The skill describes how External-DNS watches Kubernetes Service and Ingress resources and synchronizes DNS records to supported providers. It explains provider configuration (workload identity/IRSA/API tokens), required RBAC/IAM permissions, Helm values for safe deployments, and diagnostics for sync issues. It also covers observability metrics, annotations for per-resource behavior, and GitOps patterns with ArgoCD.

When to use it

  • Implement automatic DNS management for Kubernetes workloads
  • Set up provider authentication (Azure Workload Identity, AWS IRSA, Cloudflare API token, GCP service account)
  • Troubleshoot DNS synchronization and ownership conflicts
  • Deploy production-grade, secure External-DNS with HA and appropriate policies
  • Integrate External-DNS into GitOps pipelines with ArgoCD

Best practices

  • Prefer workload identities or IRSA over static credentials and store tokens in Kubernetes Secrets
  • Use policy: upsert-only in production to avoid accidental deletions
  • Set unique txtOwnerId per cluster and restrict domainFilters to required zones
  • Run External-DNS non-root with readOnlyRootFilesystem and minimal resource requests
  • Conservative sync intervals and replicaCount >1 for high availability and rate-limit protection

Example use cases

  • Azure: configure Workload Identity, assign DNS Zone Contributor role, and sync private DNS zones
  • AWS: attach IAM role via IRSA with Route53 change permissions and use aws-batch-change-size to optimize API calls
  • Cloudflare: supply API token with DNS:Edit and enable cloudflare-proxied for CDN protection
  • GCP: use GKE workload identity annotations and set GOOGLE_PROJECT for project-scoped DNS
  • GitOps: deploy External-DNS per-cluster via ArgoCD ApplicationSet with environment-specific valueFiles

FAQ

How do I avoid conflicting ownership of records between clusters?

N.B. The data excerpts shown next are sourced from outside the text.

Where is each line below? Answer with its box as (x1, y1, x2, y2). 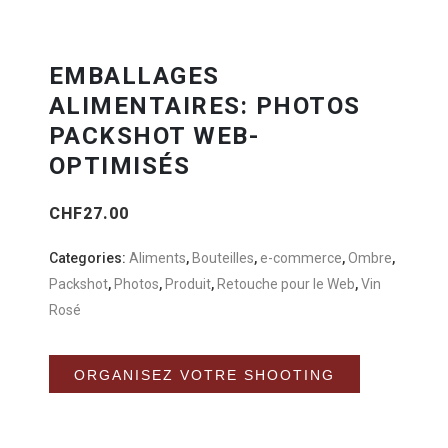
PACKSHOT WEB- (48, 122, 260, 151)
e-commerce (259, 250, 342, 267)
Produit (164, 276, 211, 293)
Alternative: (359, 360, 430, 377)
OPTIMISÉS (48, 152, 191, 181)
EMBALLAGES (48, 62, 220, 91)
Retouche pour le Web (216, 276, 355, 293)
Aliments (128, 250, 186, 267)
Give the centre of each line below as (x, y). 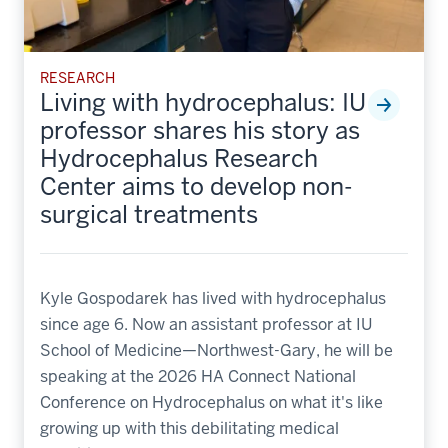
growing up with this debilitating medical (189, 428)
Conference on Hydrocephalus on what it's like (211, 402)
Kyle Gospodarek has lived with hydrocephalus (213, 298)
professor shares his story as (200, 130)
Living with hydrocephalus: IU (203, 102)
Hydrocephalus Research (179, 158)
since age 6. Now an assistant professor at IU (206, 324)
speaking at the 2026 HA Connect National (198, 376)
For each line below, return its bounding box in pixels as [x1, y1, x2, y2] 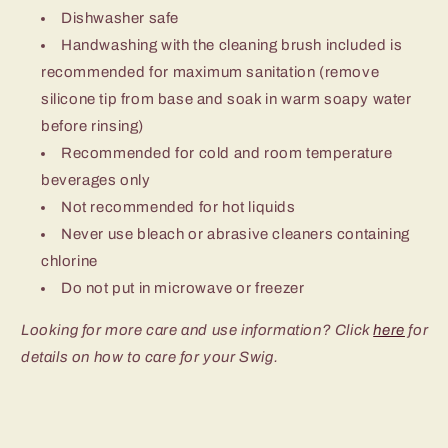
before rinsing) [41, 117, 144, 134]
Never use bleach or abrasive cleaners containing [61, 225, 410, 242]
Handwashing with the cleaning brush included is [61, 36, 403, 53]
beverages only [41, 171, 151, 188]
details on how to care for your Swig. [21, 348, 279, 365]
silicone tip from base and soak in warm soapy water [41, 90, 412, 107]
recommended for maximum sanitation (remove [41, 63, 380, 80]
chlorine [41, 252, 98, 269]
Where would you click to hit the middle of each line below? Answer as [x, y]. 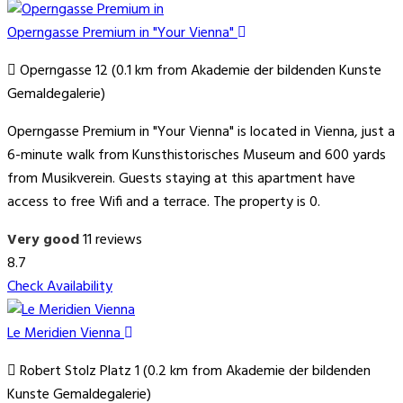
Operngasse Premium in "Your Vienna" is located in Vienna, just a [201, 133]
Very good [43, 241]
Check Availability [60, 287]
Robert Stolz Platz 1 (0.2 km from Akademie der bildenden [193, 372]
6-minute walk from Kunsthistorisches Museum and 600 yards [197, 156]
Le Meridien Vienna [66, 334]
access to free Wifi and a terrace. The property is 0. [164, 203]
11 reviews [112, 241]
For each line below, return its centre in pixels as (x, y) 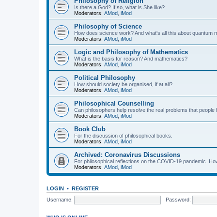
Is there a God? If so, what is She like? (119, 7)
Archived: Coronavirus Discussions (127, 155)
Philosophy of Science (108, 26)
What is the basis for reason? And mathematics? (131, 59)
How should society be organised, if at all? (123, 84)
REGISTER (85, 188)
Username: (60, 199)
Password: (178, 199)
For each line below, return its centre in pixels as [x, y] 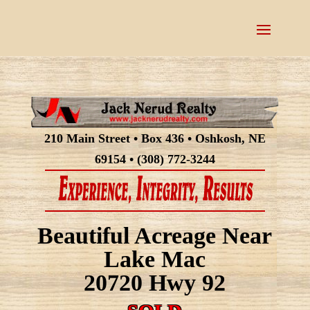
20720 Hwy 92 [155, 282]
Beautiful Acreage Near [155, 235]
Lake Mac [155, 259]
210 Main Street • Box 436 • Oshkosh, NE [155, 138]
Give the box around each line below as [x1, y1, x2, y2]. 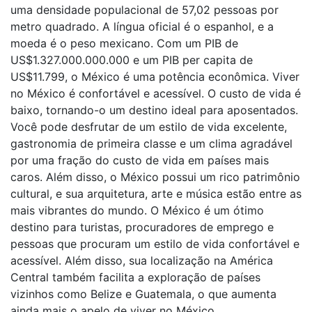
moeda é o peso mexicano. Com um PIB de [10, 36, 238, 50]
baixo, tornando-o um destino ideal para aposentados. [10, 103, 298, 117]
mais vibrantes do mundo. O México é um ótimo [10, 203, 264, 217]
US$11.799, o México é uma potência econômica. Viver [10, 70, 299, 84]
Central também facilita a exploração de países [10, 270, 260, 284]
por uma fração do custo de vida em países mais [10, 153, 269, 167]
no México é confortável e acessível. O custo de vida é [10, 86, 301, 100]
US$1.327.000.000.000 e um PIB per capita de [10, 53, 253, 67]

Use a unique txtOwnerId per cluster and limit domainFilters to only the zones each cluster should manage.

When should I use upsert-only vs sync policy?

Use upsert-only in production to prevent external-dns from deleting records. Use sync in development for fast cleanup and iteration.

How can I reduce provider API rate limits?

Increase interval, use batching (aws-batch-change-size), minimize watched sources, and run fewer replicas or stagger rollouts; prefer conservative sync intervals in production.